Last question: the lost traffic of rolling updates

Generally speaking, the connection is rejected, the response is incorrect, and the call is not available.

The general rolling update is to close the existing pod and start a new pod. To close the existing one is to delete a pod, and then the apiserver will notify the kubelet, and then the kubelet will close the container, remove it from the service backend, do not distribute the new traffic, then remove it, and then tell kube-proxy that you can deal with the new forwarding rules and schedule them to the node. In fact, this is also a pod offline cycle.

In addition, in the process of forwarding the new pod, there is an interval. After closing the pod, there will be a waiting time. At this time, some new traffic may be connected, but its service no longer handles new requests, so it will cause the connection to be rejected. How to solve this problem? in fact, the readiness probe plays a key role in the whole process. Once endpoint receives the deletion event of pod, it has nothing to do with the result of readiness detection.

How do you make sure it handles it gracefully?

In fact, you need to add a sleep time when shutting down the pod.
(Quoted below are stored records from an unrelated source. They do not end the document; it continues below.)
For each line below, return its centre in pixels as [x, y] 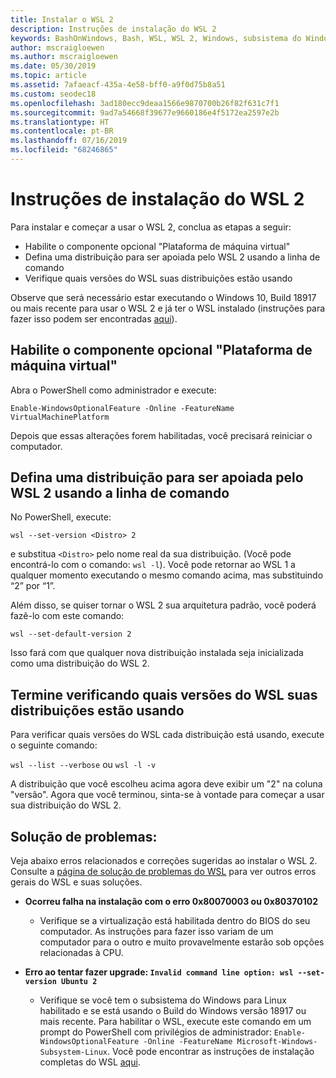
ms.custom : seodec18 [53, 94]
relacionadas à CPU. [81, 953]
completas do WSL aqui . [90, 1062]
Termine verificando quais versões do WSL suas [164, 694]
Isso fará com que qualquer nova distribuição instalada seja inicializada [157, 653]
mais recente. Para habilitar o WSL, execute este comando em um [175, 1022]
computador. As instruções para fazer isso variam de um [156, 932]
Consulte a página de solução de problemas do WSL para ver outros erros [163, 872]
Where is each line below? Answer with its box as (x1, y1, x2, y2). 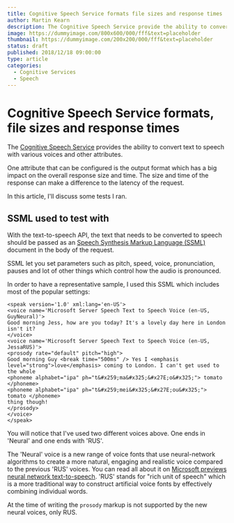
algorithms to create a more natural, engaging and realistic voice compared (7, 457, 224, 466)
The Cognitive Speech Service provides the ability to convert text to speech (7, 143, 225, 151)
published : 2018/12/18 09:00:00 (7, 50, 101, 56)
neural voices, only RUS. (7, 508, 78, 517)
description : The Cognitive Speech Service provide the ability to (7, 23, 208, 30)
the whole (7, 368, 36, 375)
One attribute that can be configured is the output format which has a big (7, 164, 217, 172)
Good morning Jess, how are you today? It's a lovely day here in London (7, 319, 226, 326)

In fact, you can solve this problem. There is a hook in both the shutdown and startup, so you can execute the hook before closing the container. A shell,y can also define a http request, that is, two types of supporters, that is, in the container sibling, env.

Hibernate for 5 seconds, that is, the container you closed will not exit immediately, then hibernate for 5 seconds, and then close the application. These 5 seconds will be enough for kube-proxy to refresh this rule, so that newly added traffic will not be forwarded to the newly closed pod. Adding this hook will delay the time for you to close pod, thus allowing kube-proxy to increase the time for refreshing rules.

Add

Lifecycle: preStop: exec: command:-sh-c-"sleep 5"

In this way, you do not need to modify the code of your application, so that rolling updates will not be forwarded to the soon-to-be-closed pod, so you can also solve this related problem.

Welcome to subscribe "Shulou Technology Information " to get latest news, interesting things and hot topics in the IT industry, and controls the hottest and latest Internet news, technology news and IT industry trends.

*The comments in the above article only represent the author's personal views and do not represent the views and positions of this website. If you have more insights, please feel free to contribute and share.